Cette guerre eut pour effet la première rencontre massive entre citoyens français et colonisés. Les recrutements de main-d’œuvre non qualifiée furent étendus à l’échelle planétaire, sans souci des frontières des empires coloniaux.

Par exemple, 50 000 Vietnamiens furent enrôlés et transplantés dans les usines de l’arrière pour les  besoins de la guerre industrielle. Le plan de recrutement élaboré en 1915 par le « socialiste » Albert Thomas suscita l’opposition de la CGT, qui revendiquait pour le syndicalisme ouvrier le contrôle international des flux de main-d’œuvre.

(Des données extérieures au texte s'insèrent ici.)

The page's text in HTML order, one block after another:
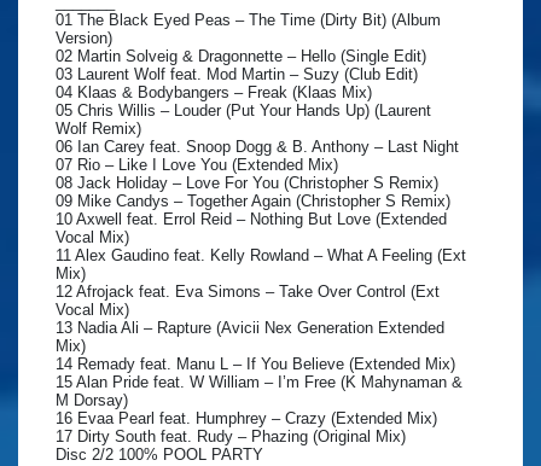
01 The Black Eyed Peas – The Time (Dirty Bit) (Album
Version)
02 Martin Solveig & Dragonnette – Hello (Single Edit)
03 Laurent Wolf feat. Mod Martin – Suzy (Club Edit)
04 Klaas & Bodybangers – Freak (Klaas Mix)
05 Chris Willis – Louder (Put Your Hands Up) (Laurent
Wolf Remix)
06 Ian Carey feat. Snoop Dogg & B. Anthony – Last Night
07 Rio – Like I Love You (Extended Mix)
08 Jack Holiday – Love For You (Christopher S Remix)
09 Mike Candys – Together Again (Christopher S Remix)
10 Axwell feat. Errol Reid – Nothing But Love (Extended
Vocal Mix)
11 Alex Gaudino feat. Kelly Rowland – What A Feeling (Ext
Mix)
12 Afrojack feat. Eva Simons – Take Over Control (Ext
Vocal Mix)
13 Nadia Ali – Rapture (Avicii Nex Generation Extended
Mix)
14 Remady feat. Manu L – If You Believe (Extended Mix)
15 Alan Pride feat. W William – I’m Free (K Mahynaman &
M Dorsay)
16 Evaa Pearl feat. Humphrey – Crazy (Extended Mix)
17 Dirty South feat. Rudy – Phazing (Original Mix)
Disc 2/2 100% POOL PARTY
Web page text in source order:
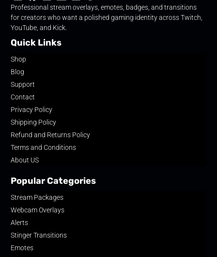
Professional stream overlays, emotes, badges, and transitions
for creators who want a polished gaming identity across Twitch,
YouTube, and Kick.
Quick Links
Shop
Blog
Support
Contact
Privacy Policy
Shipping Policy
Refund and Returns Policy
Terms and Conditions
About US
Popular Categories
Stream Packages
Webcam Overlays
Alerts
Stinger Transitions
Emotes
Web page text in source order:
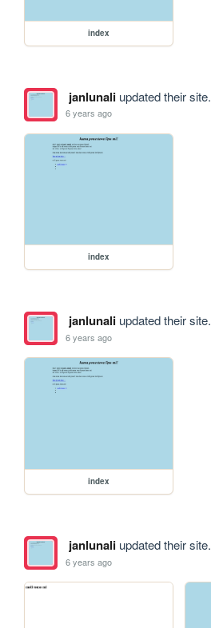
index
janlunaliupdated their site.
6 years ago
index
janlunaliupdated their site.
6 years ago
index
janlunaliupdated their site.
6 years ago
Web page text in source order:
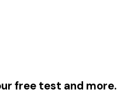
free test and more.
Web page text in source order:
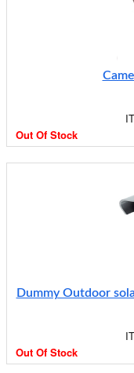
Out Of Stock
Dummy Outdoor
Out Of Stock
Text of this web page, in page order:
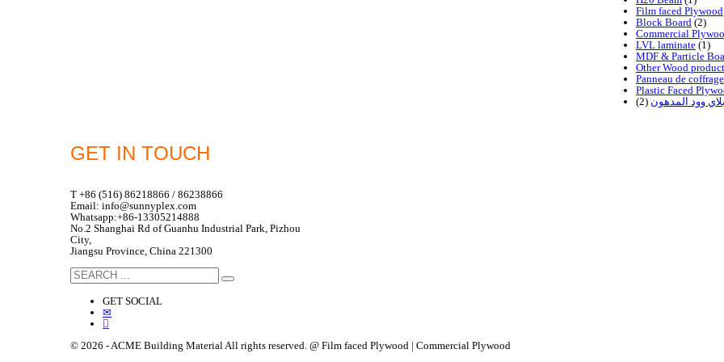
Film faced Plywood
Block Board (2)
Commercial
LVL laminate (1)
MDF & Particle
Other Wood
Panneau de coffrage
Plastic Faced
وود المدهون (2)
GET IN TOUCH
T +86 (516) 86218866 / 86238866
Email: info@sunnyplex.com
Whatsapp:+86-13305214888
No.2 Shanghai Rd of Guanhu Industrial Park, Pizhou
City,
Jiangsu Province, China 221300
GET SOCIAL
© 2026 - ACME Building Material All rights reserved. @ Film faced Plywood | Commercial Plywood
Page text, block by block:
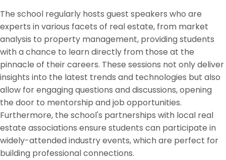
The school regularly hosts guest speakers who are
experts in various facets of real estate, from market
analysis to property management, providing students
with a chance to learn directly from those at the
pinnacle of their careers. These sessions not only deliver
insights into the latest trends and technologies but also
allow for engaging questions and discussions, opening
the door to mentorship and job opportunities.
Furthermore, the school's partnerships with local real
estate associations ensure students can participate in
widely-attended industry events, which are perfect for
building professional connections.
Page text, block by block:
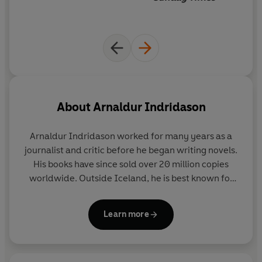
AboutArnaldur Indridason
Arnaldur Indridason worked for many years as a
journalist and critic before he began writing novels.
His books have since sold over 20 million copies
worldwide. Outside Iceland, he is best known for
Óli, which are consistent bestsellers across Europe.
The series has won numerous awards, including the
Learn more
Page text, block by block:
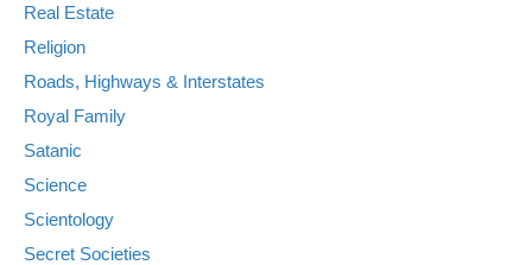
Real Estate
Religion
Roads, Highways & Interstates
Royal Family
Satanic
Science
Scientology
Secret Societies
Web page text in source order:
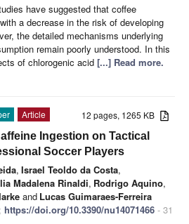
have suggested that coffee
a decrease in the risk of developing
the detailed mechanisms underlying
remain poorly understood. In this
of chlorogenic acid [...] Read more.
12 pages, 1265 KB
Article
Ingestion on Tactical
Soccer Players
, Israel Teoldo da Costa,
Madalena Rinaldi, Rodrigo Aquino,
and Lucas Guimaraes-Ferreira
https://doi.org/10.3390/nu14071466 - 31
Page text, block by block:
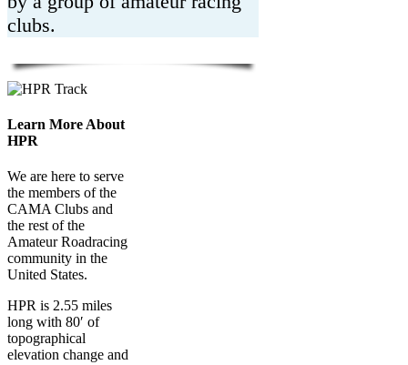
clubs.
Learn More About
HPR
We are here to serve
the members of the
CAMA Clubs and
the rest of the
Amateur Roadracing
community in the
United States.
HPR is 2.55 miles
long with 80′ of
topographical
elevation change and
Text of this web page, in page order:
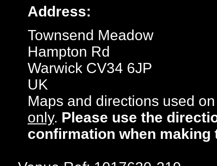
Address:
Townsend Meadow
Hampton Rd
Warwick CV34 6JP
UK
Maps and directions used
only. Please use the
confirmation when making
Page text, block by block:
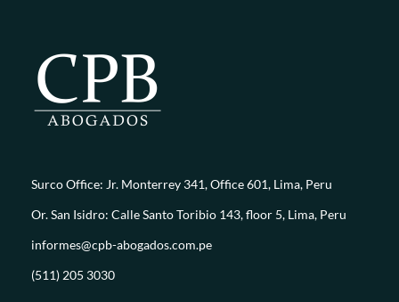
Surco Office: Jr. Monterrey 341, Office 601, Lima, Peru
Or. San Isidro: Calle Santo Toribio 143, floor 5, Lima, Peru
informes@cpb-abogados.com.pe
(511) 205 3030
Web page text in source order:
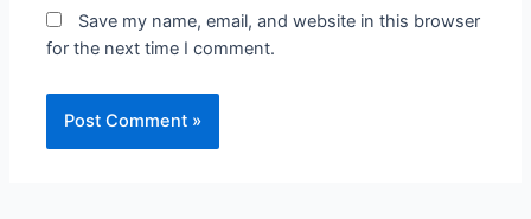
Save my name, email, and website in this browser
for the next time I comment.
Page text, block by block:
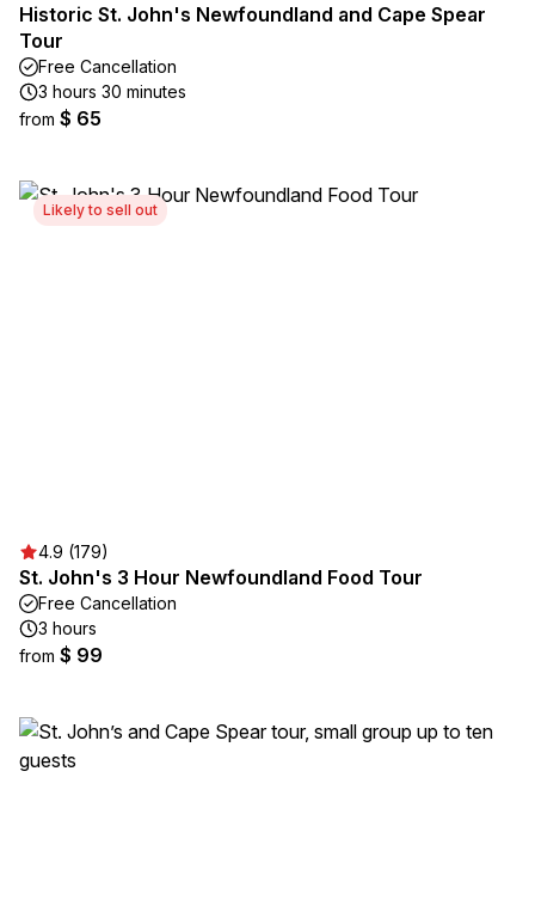
Historic St. John's Newfoundland and Cape Spear
Tour
Free Cancellation
3 hours 30 minutes
from $ 65
Likely to sell out
4.9 (179)
St. John's 3 Hour Newfoundland Food Tour
Free Cancellation
3 hours
from $ 99
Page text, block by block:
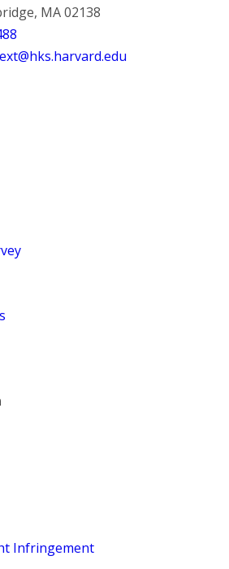
MA 02138
Infringement
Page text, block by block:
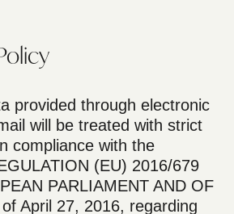
provided through electronic
will be treated with strict
compliance with the
(EU) 2016/679
PARLIAMENT AND OF
April 27, 2016, regarding
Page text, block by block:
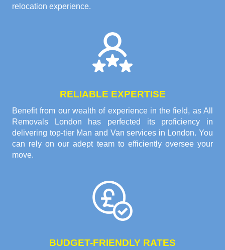
relocation experience.
RELIABLE EXPERTISE
Benefit from our wealth of experience in the field, as All
Removals London has perfected its proficiency in
delivering top-tier Man and Van services in London. You
can rely on our adept team to efficiently oversee your
move.
BUDGET-FRIENDLY RATES
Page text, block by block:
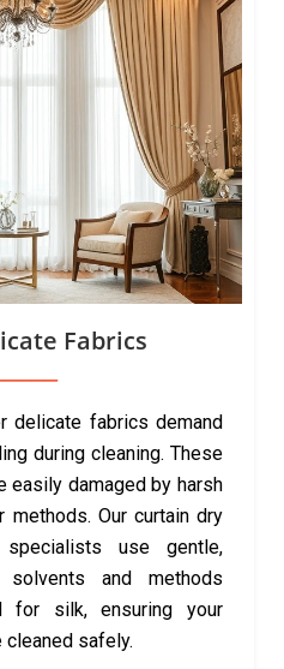
Fabrics
delicate fabrics demand
during cleaning. These
easily damaged by harsh
methods. Our curtain dry
specialists use gentle,
solvents and methods
for silk, ensuring your
safely.
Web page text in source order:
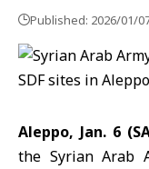
Published: 2026/01/
Aleppo, Jan. 6
the Syrian Arab
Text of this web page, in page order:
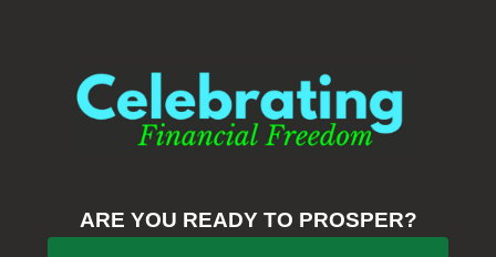
navigation
ARE YOU READY TO PROSPER?
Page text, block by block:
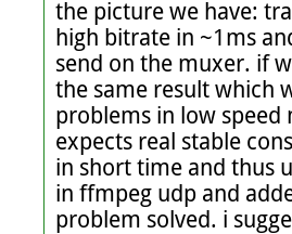
the picture we have:
high bitrate in ~1ms
send on the muxer. if
the same result which
problems in low speed
expects real stable
in short time and thus
in ffmpeg udp and
problem solved. i
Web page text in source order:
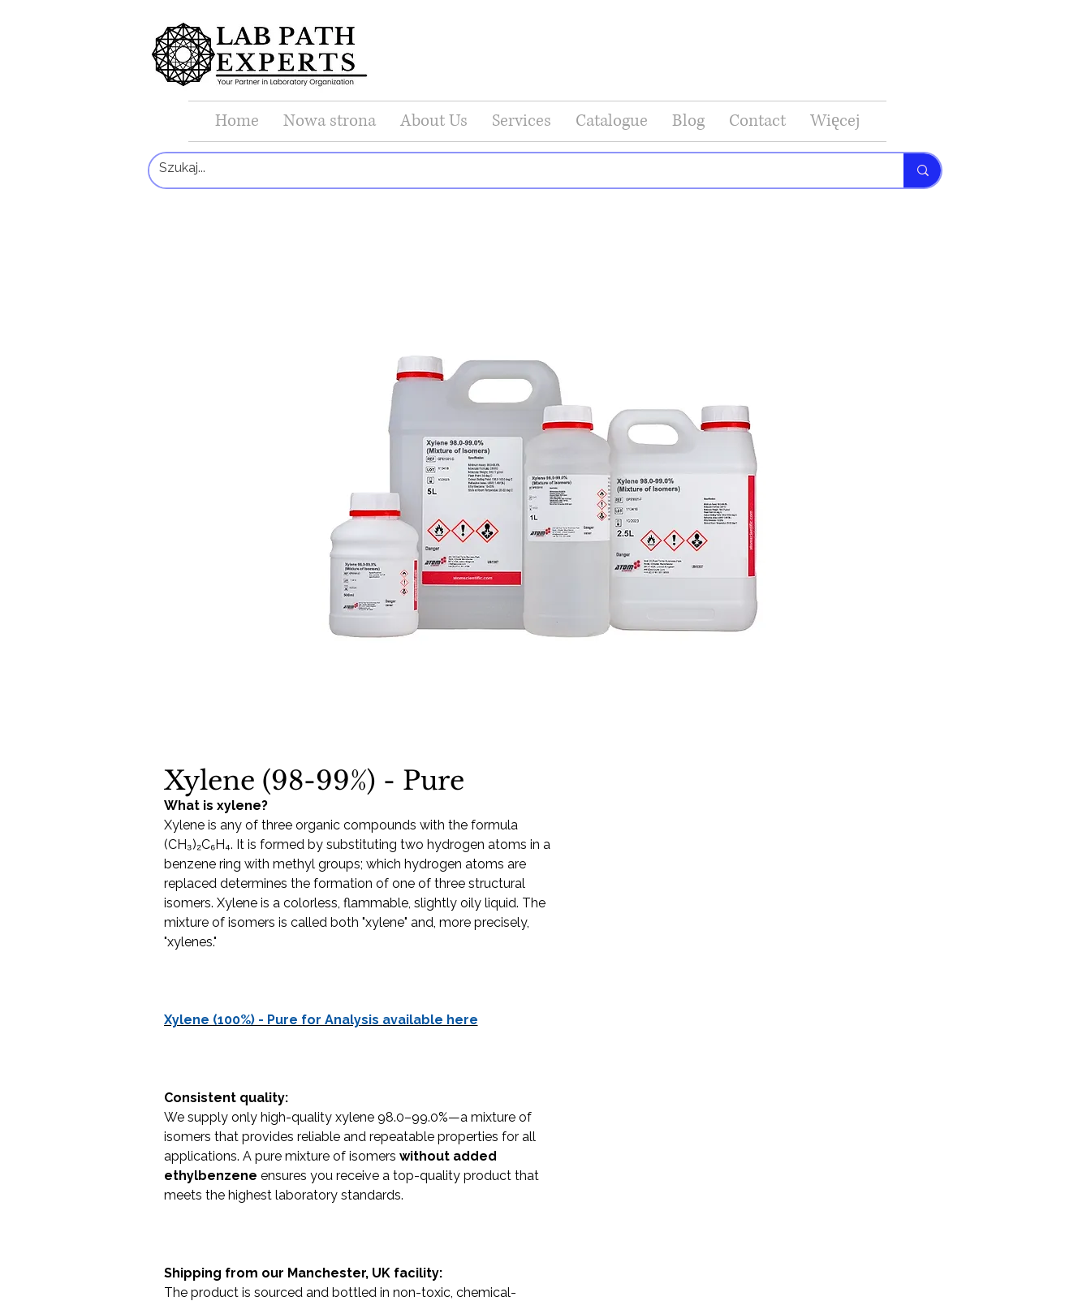
Home Nowa strona About Us Services Catalogue Blog Contact Więcej
Xylene (98-99%) - Pure
What is xylene?
Xylene is any of three organic compounds with the formula
(CH₃)₂C₆H₄. It is formed by substituting two hydrogen atoms in a
benzene ring with methyl groups; which hydrogen atoms are
replaced determines the formation of one of three structural
isomers. Xylene is a colorless, flammable, slightly oily liquid. The
mixture of isomers is called both "xylene" and, more precisely,
"xylenes."
Xylene (100%) - Pure for Analysis available here
Consistent quality:
We supply only high-quality xylene 98.0–99.0%—a mixture of
isomers that provides reliable and repeatable properties for all
applications. A pure mixture of isomers without added
ethylbenzene ensures you receive a top-quality product that
meets the highest laboratory standards.
Shipping from our Manchester, UK facility:
The product is sourced and bottled in non-toxic, chemical-

Il trouva un allié inattendu dans le leader nationaliste et réformiste Phan Châu Trinh, qui accepta une trêve dans la lutte anticoloniale, car les recrutements  constituaient le premier jalon d’une modernisation de l’Indochine, condition préalable à l’indépendance que les Français étaient censés devoir accorder à l’issue de la guerre, en reconnaissance du sacrifice des Vietnamiens.

Affectés prioritairement dans les immenses usines d’armement du Ripault, de Bourges ou de Toulouse, où ils représentèrent en 1917 jusqu’à 50 % des effectifs, ces ouvriers étaient, comme les Maghrébin,  l’objet d’une surveillance particulière. Ils servirent au patronat à élaborer les modes de contrôle et de domination de la main-d’œuvre immigrée sans qualification, placée aux postes les plus ingrats et poussée au rendement à coups de primes à la production, qui se perpétueront tout au long du 20e siècle.

A la démobilisation, le renouveau des combats anticoloniaux

Démobilisés, les combattants purent comparer la société française métropolitaine aux « valeurs » imposées par le colon de leur village. Malgré les discriminations dont ils faisaient l’objet à l’armée, les colonisés n’y étaient pas humiliés comme à la colonie, ce qui en dit long.

Les promesses faites lors du recrutement, qu’en échange de leur sacrifice les colonisés se verraient reconnaître des droits, individuels ou collectifs, n’ont pas été tenues. L’essor des mouvements de libération après 1918 y doit une partie de son élan, de sa colère.

Ces centaines de milliers de morts servirent la cause de leurs frères et sœurs restés au pays, qui firent valoir ce qu’on a appelé « l’impôt du sang », la reconnaissance de l’égalité des droits face à l’égalité des devoirs. Mais le pouvoir colonial fit la sourde oreille.

Face à cette injustice, les idées indépendantistes prirent une nouvelle acuité, de nouvelles formes. De nouvelles organisations apparurent. Là encore, cette guerre changea les conditions des combats à venir.

Patrick Le Moal

 Notes

1 Il ne sera aboli qu’en 1946, voire seulement lors de l’indépendance dans certaines colonies.

2 Dans « Algérie, mouvement ouvrier et question nationale  1919-1954 », Nora Benallègue-Chaouia chiffre le corps électoral algérien à 5000 personnes en 1914 (et 100 000 en 1919, soit 11 % de la population masculine).

3 Certaines estimations vont jusqu’à 300 000 victimes.

4 Mahfoud Kaddache, « L’Algérie des Algériens », Paris-Méditerranée, 2003.

5 Ibid., page 160.

6 Ibid., page 161.

7 Qui sera le premier chef d’Etat de la République algérienne indépendante.

8 « Race and War in France. Colonial Subjects in the French Army, 1914–1918 », The Johns Hopkins University Press, 2008.